*Items from a data source*.
_ _ _ _ _

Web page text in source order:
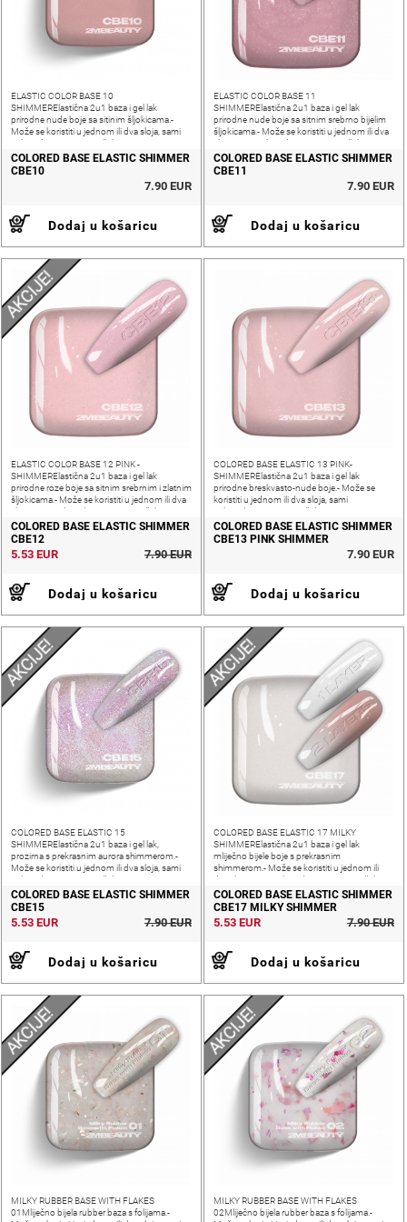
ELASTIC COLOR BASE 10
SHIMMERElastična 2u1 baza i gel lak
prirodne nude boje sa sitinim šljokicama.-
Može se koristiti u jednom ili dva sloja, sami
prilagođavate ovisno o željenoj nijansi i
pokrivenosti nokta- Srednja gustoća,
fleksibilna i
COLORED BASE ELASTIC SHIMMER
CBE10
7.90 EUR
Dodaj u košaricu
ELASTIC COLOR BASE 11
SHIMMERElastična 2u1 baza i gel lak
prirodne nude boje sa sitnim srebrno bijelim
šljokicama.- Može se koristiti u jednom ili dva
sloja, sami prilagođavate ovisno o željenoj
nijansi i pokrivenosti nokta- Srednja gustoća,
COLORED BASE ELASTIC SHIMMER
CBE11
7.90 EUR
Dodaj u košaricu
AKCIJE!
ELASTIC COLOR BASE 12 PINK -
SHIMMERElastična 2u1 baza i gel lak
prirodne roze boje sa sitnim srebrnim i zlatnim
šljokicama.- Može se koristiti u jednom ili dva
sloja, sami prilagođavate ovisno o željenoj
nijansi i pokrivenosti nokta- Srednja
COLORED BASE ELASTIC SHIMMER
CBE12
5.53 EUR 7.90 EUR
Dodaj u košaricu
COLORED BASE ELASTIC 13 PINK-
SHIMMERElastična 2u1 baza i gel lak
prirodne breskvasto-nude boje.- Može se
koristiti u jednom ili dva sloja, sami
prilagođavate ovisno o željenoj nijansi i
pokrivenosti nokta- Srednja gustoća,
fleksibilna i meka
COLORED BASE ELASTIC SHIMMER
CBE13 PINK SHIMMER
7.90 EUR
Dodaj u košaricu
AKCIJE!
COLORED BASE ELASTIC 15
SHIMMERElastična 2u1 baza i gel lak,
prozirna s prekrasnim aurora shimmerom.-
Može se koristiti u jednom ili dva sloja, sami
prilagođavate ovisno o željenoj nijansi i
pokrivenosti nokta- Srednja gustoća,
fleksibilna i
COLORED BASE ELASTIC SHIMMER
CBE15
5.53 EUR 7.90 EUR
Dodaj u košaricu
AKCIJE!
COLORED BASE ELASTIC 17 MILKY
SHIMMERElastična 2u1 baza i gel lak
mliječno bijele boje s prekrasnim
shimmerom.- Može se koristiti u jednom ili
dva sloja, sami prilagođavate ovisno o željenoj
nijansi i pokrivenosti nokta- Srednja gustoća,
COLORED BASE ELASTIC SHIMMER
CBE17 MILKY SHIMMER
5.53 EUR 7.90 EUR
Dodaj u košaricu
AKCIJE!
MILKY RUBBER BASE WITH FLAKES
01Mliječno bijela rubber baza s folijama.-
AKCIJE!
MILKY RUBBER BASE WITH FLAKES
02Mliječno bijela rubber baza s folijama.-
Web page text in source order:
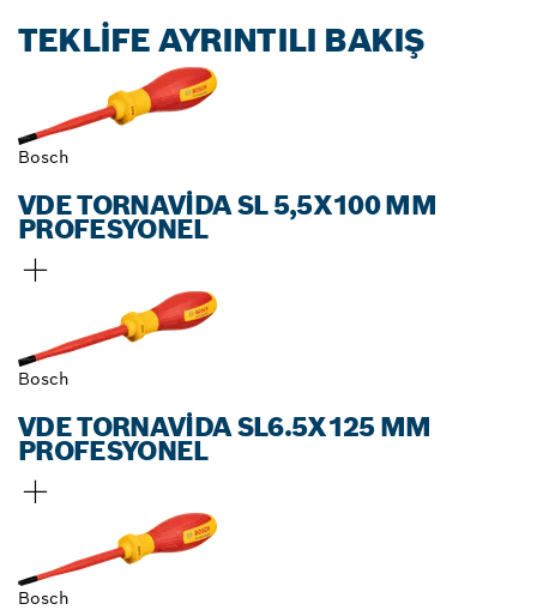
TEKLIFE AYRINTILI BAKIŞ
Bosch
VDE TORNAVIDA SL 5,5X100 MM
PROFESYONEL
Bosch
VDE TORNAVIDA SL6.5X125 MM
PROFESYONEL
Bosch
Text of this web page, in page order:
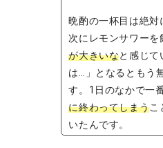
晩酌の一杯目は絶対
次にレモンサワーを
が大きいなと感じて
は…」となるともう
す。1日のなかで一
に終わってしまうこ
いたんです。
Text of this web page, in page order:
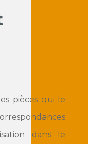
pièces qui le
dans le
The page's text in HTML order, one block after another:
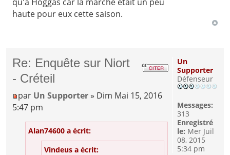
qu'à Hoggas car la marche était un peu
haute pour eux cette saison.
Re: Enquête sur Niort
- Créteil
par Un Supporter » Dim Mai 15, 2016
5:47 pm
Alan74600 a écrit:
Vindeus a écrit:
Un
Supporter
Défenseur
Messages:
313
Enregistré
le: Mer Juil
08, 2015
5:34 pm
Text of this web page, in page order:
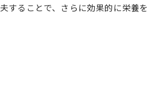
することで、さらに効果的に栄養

_ _ _ _ _

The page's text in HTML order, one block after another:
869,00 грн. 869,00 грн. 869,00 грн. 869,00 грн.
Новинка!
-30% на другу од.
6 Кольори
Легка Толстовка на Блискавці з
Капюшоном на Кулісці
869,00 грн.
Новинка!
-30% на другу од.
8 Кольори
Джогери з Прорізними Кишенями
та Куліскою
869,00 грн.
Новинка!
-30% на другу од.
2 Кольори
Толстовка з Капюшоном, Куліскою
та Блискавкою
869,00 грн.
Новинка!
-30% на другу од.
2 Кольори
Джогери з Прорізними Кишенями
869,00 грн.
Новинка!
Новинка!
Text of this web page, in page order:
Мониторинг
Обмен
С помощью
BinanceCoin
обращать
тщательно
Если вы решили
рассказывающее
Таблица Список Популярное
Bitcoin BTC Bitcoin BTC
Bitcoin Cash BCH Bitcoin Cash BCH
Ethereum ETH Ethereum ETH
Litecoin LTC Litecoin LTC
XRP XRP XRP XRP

_ _ _ _ _

*Action item*. Go through the entries above and count the lines holding the word "sitnim"; write nothing but the number.

*Task answer*. 2